= Roberto Esser dos Reis =

Brazilian ichthyologist

Roberto Esser dos Reis is a Brazilian ichthyologist, professor and Curator of Fishes at the Pontifical Catholic University of Rio Grande do Sul. Among other duties, Reis has been working at the University of São Paulo, Brazil, the University of Michigan, Ann Arbor, and the University of Central Florida, Orlando, Florida, United States. Most of his research as an ichthyologist regards different types of South American catfish.
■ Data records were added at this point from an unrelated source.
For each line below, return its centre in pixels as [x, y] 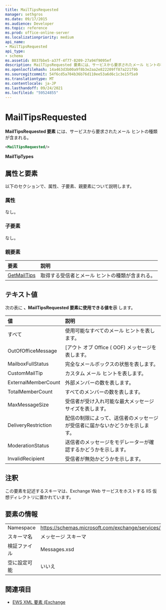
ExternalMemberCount [34, 382]
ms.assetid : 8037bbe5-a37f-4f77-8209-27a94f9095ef [58, 60]
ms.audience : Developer [30, 24]
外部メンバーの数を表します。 [100, 383]
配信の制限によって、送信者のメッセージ [112, 418]
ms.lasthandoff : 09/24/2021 [34, 88]
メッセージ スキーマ [63, 537]
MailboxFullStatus [28, 364]
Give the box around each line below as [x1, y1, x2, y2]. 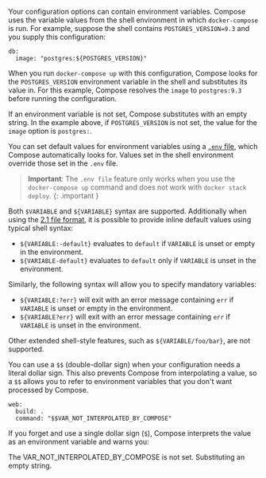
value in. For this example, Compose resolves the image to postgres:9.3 [8, 85, 242, 95]
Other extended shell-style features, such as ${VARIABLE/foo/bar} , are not [8, 336, 251, 345]
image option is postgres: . [8, 127, 93, 135]
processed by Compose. [8, 386, 89, 394]
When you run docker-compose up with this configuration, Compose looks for [8, 69, 258, 78]
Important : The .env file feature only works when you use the [27, 174, 236, 183]
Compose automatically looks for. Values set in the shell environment [8, 151, 234, 159]
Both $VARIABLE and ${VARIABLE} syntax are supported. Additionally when [8, 206, 248, 216]

He is also chair for South America of the Freshwater Fish Specialist Group, Species Survival Commission, and advises the IUCN on the biological aspects of the conservation of threatened species.

Reis authored more than 120 original journal papers, and four books. Reis is Chief Editor of the Checklist of Freshwater Fishes from Central and South America (CLOFFSCA), and past President of the Brazilian Ichthyological Society. Reis has discovered and described more than 100 fish species.

==Taxon described by him==
- See :Category:Taxa named by Roberto Esser dos Reis

== Taxon named in his honor ==
- Sturisoma reisi is a species of catfish in the family Loricariidae.
- Phalloceros reisi, the Apiaí toothcarp, is a species of poeciliid fish native to Brazil.